Genre : Action
Release Date: September 14, 2004
Pre-order 'YAGER': Xbox
Yager’s protagonist is Magnus Tide, and he kicks ass. He will tell you both these things about every forty-five seconds during the time you spend with the game, either by boasting to other characters or in celebration of yet another kill.
He’s not entirely wrong, though. Yager takes a little while to get used to, but it can be a lot of fun. It’s an aerial FPS, like Air Force: Delta Strike or Secret Weapons Over Normandy, so you’ll be engaging in multiple dogfights and destroying targets on land and sea, but it’s quite unlike either of those games.
For one thing, Yager’s pretty. You won’t have a lot of time to just take in the scenery, but you’ll spend your time flying a finely detailed ship above equally detailed oceans, bases, islands, and boats. The technical designers at Yager (and yes, weirdly, the developer and the game have the same name) have outdone themselves.

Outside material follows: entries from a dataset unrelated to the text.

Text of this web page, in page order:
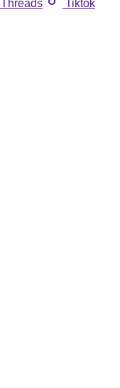
Threads
Tiktok
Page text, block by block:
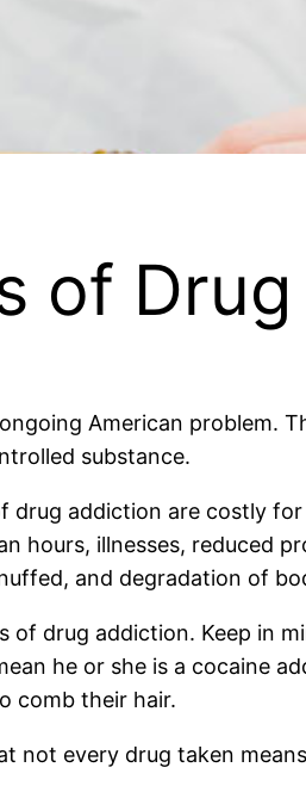
of
American problem.
substance.
drug addiction are costly
hours, illnesses, reduced
and degradation of
of drug addiction. Keep in
he or she is a cocaine
comb their hair.
not every drug taken

More importantly, Yager’s central hook is that the plane you’re flying, the Sagittarius, is a transformer of sorts. By clicking the right thumbstick, you can change it from a surprisingly fast jet to a hovercraft and back again, which has the side effect of instantly bringing you to a full stop. It’s an advantage that no one else in the sky has, and lets you pull off some impressive moves in the middle of a dogfight, such as immediately braking and going into a 180-degree turn.
Magnus is flying this ship as a freelancer for the government of the Proteus Islands. A while ago, an “incident” – which really wasn’t Magnus’s fault; he’s very clear on this point, but the way he acts, I get the feeling that very few things actually are his fault – left him broke, planeless, and single. It’s taken him a while to get his act back together, and to get his hands on a new plane, but he’s had to take this job with Proteus for the sake of a quick buck. What makes things more complicated is that Proteus’s dispatcher, Sara, is the woman who left him after his accident, and she has no particular interest in picking up where they left off.
To defend Proteus against whoever threatens it, such as pirates and other nations, you’ll be flying alone or as part of a fighter group over the course of twenty-two missions. You’ll get into aerial combat fairly often, punctuated by battles against heavily defended ground and sea targets. Often, if you’re crazy or talented enough to try something stupid, you can earn bonuses or fulfill unspoken objectives; for instance, if you can whack the third mission’s boss with one shot, by flying straight into the hollow heart of an enemy submarine and firing at its fuel depot, you’ll earn skill points.
The Sagittarius comes with a standard laser, but can also be equipped with unguided rockets, machine guns, railguns, napalm launchers, and a target marker, several of which also have a secondary mode. Pickups can be found scattered around the landscape, glowing faintly, which gives you a reason to explore (at first, I typed “explode,” but that actually works too) your surroundings. There’s a lot to see and shoot.
Yager’s biggest problem, as of this build, is that it doesn’t control at all like you’d think it would. It’s somewhat counterintuitive, especially in hover mode. You’d expect the right thumbstick to rotate the camera or your jet, but instead, it controls your altitude. You’ll probably have a few frustrating moments in the tutorial mode before you get up to speed.
If you’re willing to overcome that, Yager is a challenging sci-fi shooter with amazing technical designs. It’s already something of a cult classic in Europe. If you’re into aerial shooters or you just like planes, keep your eyes open for it.